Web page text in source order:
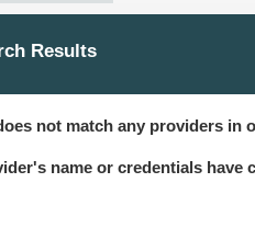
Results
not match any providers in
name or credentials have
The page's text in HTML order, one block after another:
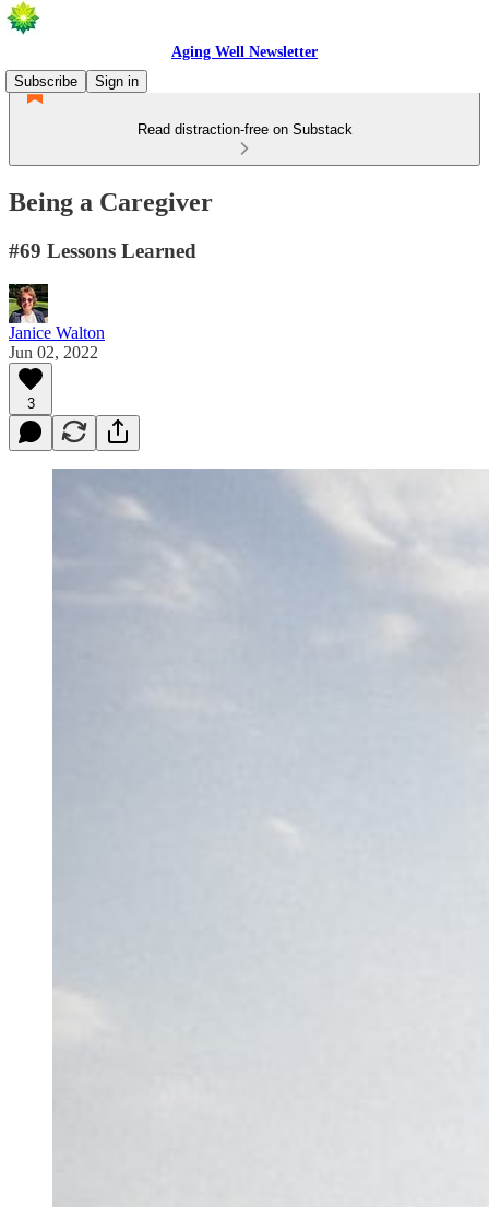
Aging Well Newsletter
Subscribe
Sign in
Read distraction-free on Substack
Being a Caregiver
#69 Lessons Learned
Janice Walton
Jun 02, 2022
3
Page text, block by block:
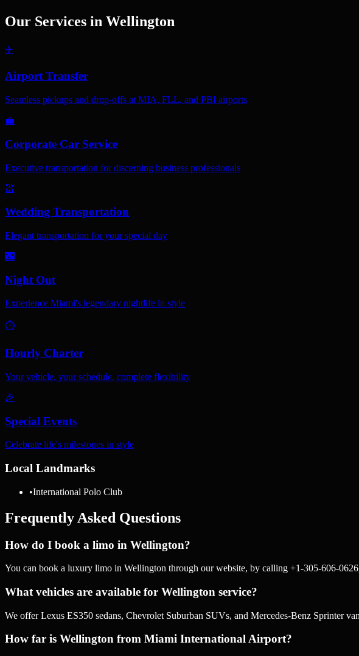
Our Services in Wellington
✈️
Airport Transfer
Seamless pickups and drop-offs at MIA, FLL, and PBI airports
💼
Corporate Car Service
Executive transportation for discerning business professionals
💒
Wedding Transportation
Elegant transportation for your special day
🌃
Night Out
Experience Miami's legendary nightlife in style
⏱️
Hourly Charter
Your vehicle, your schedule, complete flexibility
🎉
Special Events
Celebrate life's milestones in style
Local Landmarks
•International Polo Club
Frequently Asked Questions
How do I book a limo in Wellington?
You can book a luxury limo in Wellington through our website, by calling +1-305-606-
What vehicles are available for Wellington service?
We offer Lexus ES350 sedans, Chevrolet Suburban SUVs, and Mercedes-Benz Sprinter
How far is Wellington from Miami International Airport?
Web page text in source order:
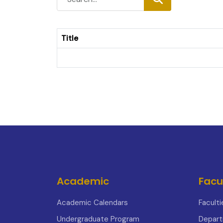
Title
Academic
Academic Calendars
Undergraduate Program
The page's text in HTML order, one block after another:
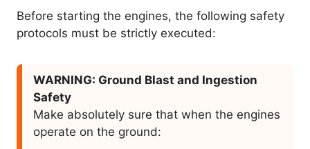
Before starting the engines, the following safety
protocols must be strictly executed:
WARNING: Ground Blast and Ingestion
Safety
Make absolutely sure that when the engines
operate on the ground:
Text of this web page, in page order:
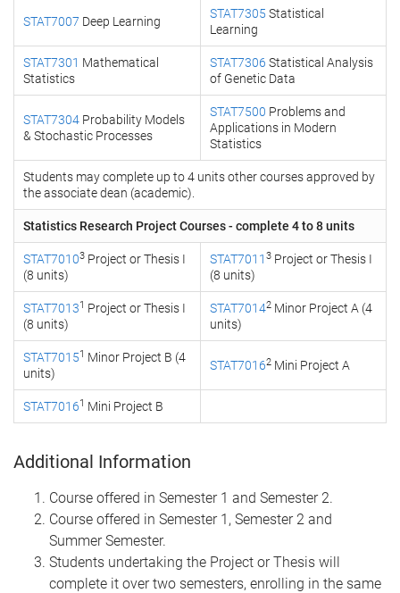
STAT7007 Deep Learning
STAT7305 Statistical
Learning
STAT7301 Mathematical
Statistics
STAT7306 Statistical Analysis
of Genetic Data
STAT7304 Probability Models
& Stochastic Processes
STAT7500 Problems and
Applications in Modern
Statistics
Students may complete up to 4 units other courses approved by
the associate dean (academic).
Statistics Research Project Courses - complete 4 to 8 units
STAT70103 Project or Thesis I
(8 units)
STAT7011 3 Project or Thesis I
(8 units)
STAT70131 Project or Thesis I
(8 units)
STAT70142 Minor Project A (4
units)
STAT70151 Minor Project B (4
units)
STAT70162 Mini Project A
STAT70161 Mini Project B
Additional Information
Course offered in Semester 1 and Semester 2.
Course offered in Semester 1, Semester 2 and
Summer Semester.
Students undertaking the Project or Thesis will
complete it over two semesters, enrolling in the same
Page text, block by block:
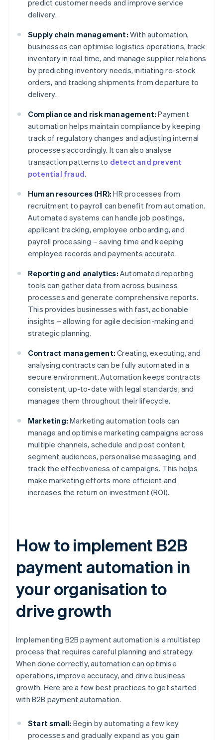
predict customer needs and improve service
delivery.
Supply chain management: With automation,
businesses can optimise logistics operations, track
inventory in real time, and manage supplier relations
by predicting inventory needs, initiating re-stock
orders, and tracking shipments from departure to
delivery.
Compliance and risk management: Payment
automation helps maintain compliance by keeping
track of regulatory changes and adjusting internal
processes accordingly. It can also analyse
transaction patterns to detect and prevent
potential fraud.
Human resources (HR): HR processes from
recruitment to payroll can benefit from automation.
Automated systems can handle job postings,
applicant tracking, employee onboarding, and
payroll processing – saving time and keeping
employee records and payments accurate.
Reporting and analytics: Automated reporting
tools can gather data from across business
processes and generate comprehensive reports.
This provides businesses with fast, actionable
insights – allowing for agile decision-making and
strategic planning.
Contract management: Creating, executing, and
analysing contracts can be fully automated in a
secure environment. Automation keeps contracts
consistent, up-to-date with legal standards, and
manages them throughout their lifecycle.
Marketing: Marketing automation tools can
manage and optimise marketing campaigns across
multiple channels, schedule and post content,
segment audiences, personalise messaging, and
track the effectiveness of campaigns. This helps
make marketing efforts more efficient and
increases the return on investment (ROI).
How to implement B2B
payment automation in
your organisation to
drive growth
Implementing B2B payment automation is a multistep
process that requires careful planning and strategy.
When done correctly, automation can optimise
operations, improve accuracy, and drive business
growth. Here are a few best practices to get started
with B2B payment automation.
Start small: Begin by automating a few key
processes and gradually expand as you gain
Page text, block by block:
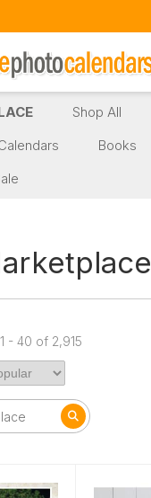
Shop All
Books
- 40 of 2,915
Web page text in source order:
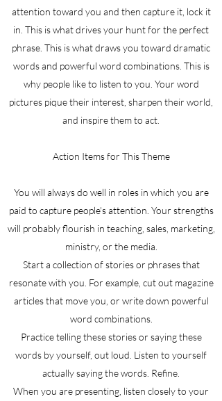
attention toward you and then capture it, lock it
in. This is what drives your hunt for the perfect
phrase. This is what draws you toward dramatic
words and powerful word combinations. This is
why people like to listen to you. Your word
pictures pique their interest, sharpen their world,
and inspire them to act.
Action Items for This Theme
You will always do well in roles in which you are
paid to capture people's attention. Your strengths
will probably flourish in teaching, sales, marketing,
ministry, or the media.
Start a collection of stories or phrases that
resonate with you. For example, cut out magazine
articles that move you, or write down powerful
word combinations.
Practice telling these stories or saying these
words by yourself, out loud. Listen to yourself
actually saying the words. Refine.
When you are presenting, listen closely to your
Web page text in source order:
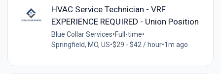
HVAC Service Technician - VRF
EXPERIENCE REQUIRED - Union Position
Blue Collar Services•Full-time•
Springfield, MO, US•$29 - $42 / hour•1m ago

_ _ _

● What you should do
Transcribe all the lines above exactly; any image among them is skipped.

● Worked solution
Web page text in source order:
Results
not match any providers in
name or credentials have
The page's text in HTML order, one block after another:
Aging Well Newsletter
Subscribe
Sign in
Read distraction-free on Substack
Being a Caregiver
#69 Lessons Learned
Janice Walton
Jun 02, 2022
3
Page text, block by block:
Our Services in Wellington
✈️
Airport Transfer
Seamless pickups and drop-offs at MIA, FLL, and PBI airports
💼
Corporate Car Service
Executive transportation for discerning business professionals
💒
Wedding Transportation
Elegant transportation for your special day
🌃
Night Out
Experience Miami's legendary nightlife in style
⏱️
Hourly Charter
Your vehicle, your schedule, complete flexibility
🎉
Special Events
Celebrate life's milestones in style
Local Landmarks
•International Polo Club
Frequently Asked Questions
How do I book a limo in Wellington?
You can book a luxury limo in Wellington through our website, by calling +1-305-606-
What vehicles are available for Wellington service?
We offer Lexus ES350 sedans, Chevrolet Suburban SUVs, and Mercedes-Benz Sprinter
How far is Wellington from Miami International Airport?
Web page text in source order:
Title
Academic
Academic Calendars
Undergraduate Program
The page's text in HTML order, one block after another:
Before starting the engines, the following safety
protocols must be strictly executed:
WARNING: Ground Blast and Ingestion
Safety
Make absolutely sure that when the engines
operate on the ground:
Text of this web page, in page order:
STAT7007 Deep Learning
STAT7305 Statistical
Learning
STAT7301 Mathematical
Statistics
STAT7306 Statistical Analysis
of Genetic Data
STAT7304 Probability Models
& Stochastic Processes
STAT7500 Problems and
Applications in Modern
Statistics
Students may complete up to 4 units other courses approved by
the associate dean (academic).
Statistics Research Project Courses - complete 4 to 8 units
STAT70103 Project or Thesis I
(8 units)
STAT7011 3 Project or Thesis I
(8 units)
STAT70131 Project or Thesis I
(8 units)
STAT70142 Minor Project A (4
units)
STAT70151 Minor Project B (4
units)
STAT70162 Mini Project A
STAT70161 Mini Project B
Additional Information
Course offered in Semester 1 and Semester 2.
Course offered in Semester 1, Semester 2 and
Summer Semester.
Students undertaking the Project or Thesis will
complete it over two semesters, enrolling in the same
Page text, block by block:
predict customer needs and improve service
delivery.
Supply chain management: With automation,
businesses can optimise logistics operations, track
inventory in real time, and manage supplier relations
by predicting inventory needs, initiating re-stock
orders, and tracking shipments from departure to
delivery.
Compliance and risk management: Payment
automation helps maintain compliance by keeping
track of regulatory changes and adjusting internal
processes accordingly. It can also analyse
transaction patterns to detect and prevent
potential fraud.
Human resources (HR): HR processes from
recruitment to payroll can benefit from automation.
Automated systems can handle job postings,
applicant tracking, employee onboarding, and
payroll processing – saving time and keeping
employee records and payments accurate.
Reporting and analytics: Automated reporting
tools can gather data from across business
processes and generate comprehensive reports.
This provides businesses with fast, actionable
insights – allowing for agile decision-making and
strategic planning.
Contract management: Creating, executing, and
analysing contracts can be fully automated in a
secure environment. Automation keeps contracts
consistent, up-to-date with legal standards, and
manages them throughout their lifecycle.
Marketing: Marketing automation tools can
manage and optimise marketing campaigns across
multiple channels, schedule and post content,
segment audiences, personalise messaging, and
track the effectiveness of campaigns. This helps
make marketing efforts more efficient and
increases the return on investment (ROI).
How to implement B2B
payment automation in
your organisation to
drive growth
Implementing B2B payment automation is a multistep
process that requires careful planning and strategy.
When done correctly, automation can optimise
operations, improve accuracy, and drive business
growth. Here are a few best practices to get started
with B2B payment automation.
Start small: Begin by automating a few key
processes and gradually expand as you gain
Page text, block by block:
Shop All
Books
- 40 of 2,915
Web page text in source order:
attention toward you and then capture it, lock it
in. This is what drives your hunt for the perfect
phrase. This is what draws you toward dramatic
words and powerful word combinations. This is
why people like to listen to you. Your word
pictures pique their interest, sharpen their world,
and inspire them to act.
Action Items for This Theme
You will always do well in roles in which you are
paid to capture people's attention. Your strengths
will probably flourish in teaching, sales, marketing,
ministry, or the media.
Start a collection of stories or phrases that
resonate with you. For example, cut out magazine
articles that move you, or write down powerful
word combinations.
Practice telling these stories or saying these
words by yourself, out loud. Listen to yourself
actually saying the words. Refine.
When you are presenting, listen closely to your
Web page text in source order:
HVAC Service Technician - VRF
EXPERIENCE REQUIRED - Union Position
Blue Collar Services•Full-time•
Springfield, MO, US•$29 - $42 / hour•1m ago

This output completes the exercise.